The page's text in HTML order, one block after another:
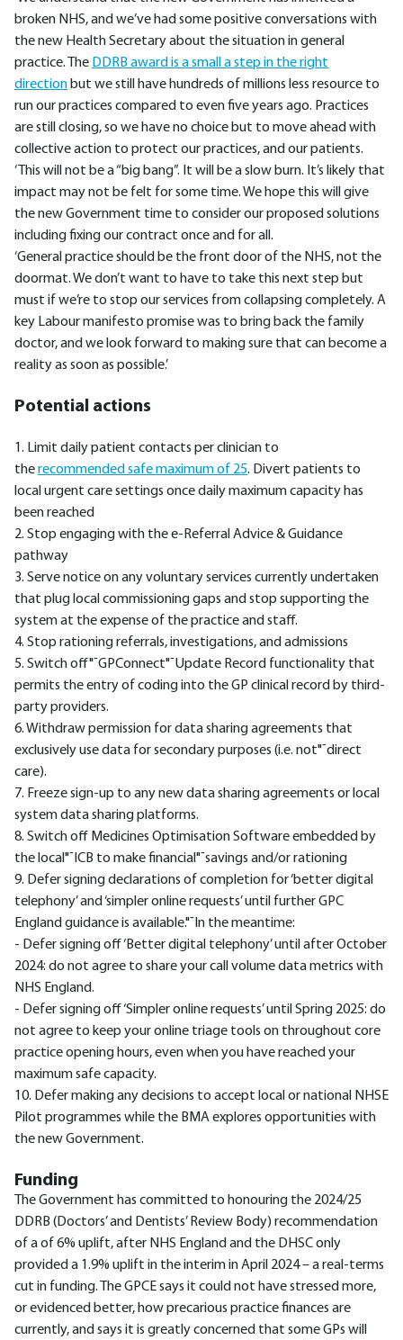
broken NHS, and we’ve had some positive conversations with
the new Health Secretary about the situation in general
practice. The DDRB award is a small a step in the right
direction but we still have hundreds of millions less resource to
run our practices compared to even five years ago. Practices
are still closing, so we have no choice but to move ahead with
collective action to protect our practices, and our patients.
‘This will not be a “big bang”. It will be a slow burn. It’s likely that
impact may not be felt for some time. We hope this will give
the new Government time to consider our proposed solutions
including fixing our contract once and for all.
‘General practice should be the front door of the NHS, not the
doormat. We don’t want to have to take this next step but
must if we’re to stop our services from collapsing completely. A
key Labour manifesto promise was to bring back the family
doctor, and we look forward to making sure that can become a
reality as soon as possible.’
Potential actions
1. Limit daily patient contacts per clinician to
therecommended safe maximum of 25. Divert patients to
local urgent care settings once daily maximum capacity has
been reached
2. Stop engaging with the e-Referral Advice & Guidance
pathway
3. Serve notice on any voluntary services currently undertaken
that plug local commissioning gaps and stop supporting the
system at the expense of the practice and staff.
4. Stop rationing referrals, investigations, and admissions
5. Switch off"¯GPConnect"¯Update Record functionality that
permits the entry of coding into the GP clinical record by third-
party providers.
6. Withdraw permission for data sharing agreements that
exclusively use data for secondary purposes (i.e. not"¯direct
care).
7. Freeze sign-up to any new data sharing agreements or local
system data sharing platforms.
8. Switch off Medicines Optimisation Software embedded by
the local"¯ICB to make financial"¯savings and/or rationing
9. Defer signing declarations of completion for ‘better digital
telephony’ and ‘simpler online requests’ until further GPC
England guidance is available."¯In the meantime:
- Defer signing off ‘Better digital telephony’ until after October
2024: do not agree to share your call volume data metrics with
NHS England.
- Defer signing off ‘Simpler online requests’ until Spring 2025: do
not agree to keep your online triage tools on throughout core
practice opening hours, even when you have reached your
maximum safe capacity.
10. Defer making any decisions to accept local or national NHSE
Pilot programmes while the BMA explores opportunities with
the new Government.
Funding
The Government has committed to honouring the 2024/25
DDRB (Doctors’ and Dentists’ Review Body) recommendation
of a of 6% uplift, after NHS England and the DHSC only
provided a 1.9% uplift in the interim in April 2024 – a real-terms
cut in funding. The GPCE says it could not have stressed more,
or evidenced better, how precarious practice finances are
currently, and says it is greatly concerned that some GPs will

= = = =

WHAT THE TASK ASKS: Starting at the line that contains "of a of 6% uplift, after", repeat each line exactly through the last one in the listing. Include both of those lines and nothing more.

ANSWER BOX:
of a of 6% uplift, after NHS England and the DHSC only
provided a 1.9% uplift in the interim in April 2024 – a real-terms
cut in funding. The GPCE says it could not have stressed more,
or evidenced better, how precarious practice finances are
currently, and says it is greatly concerned that some GPs will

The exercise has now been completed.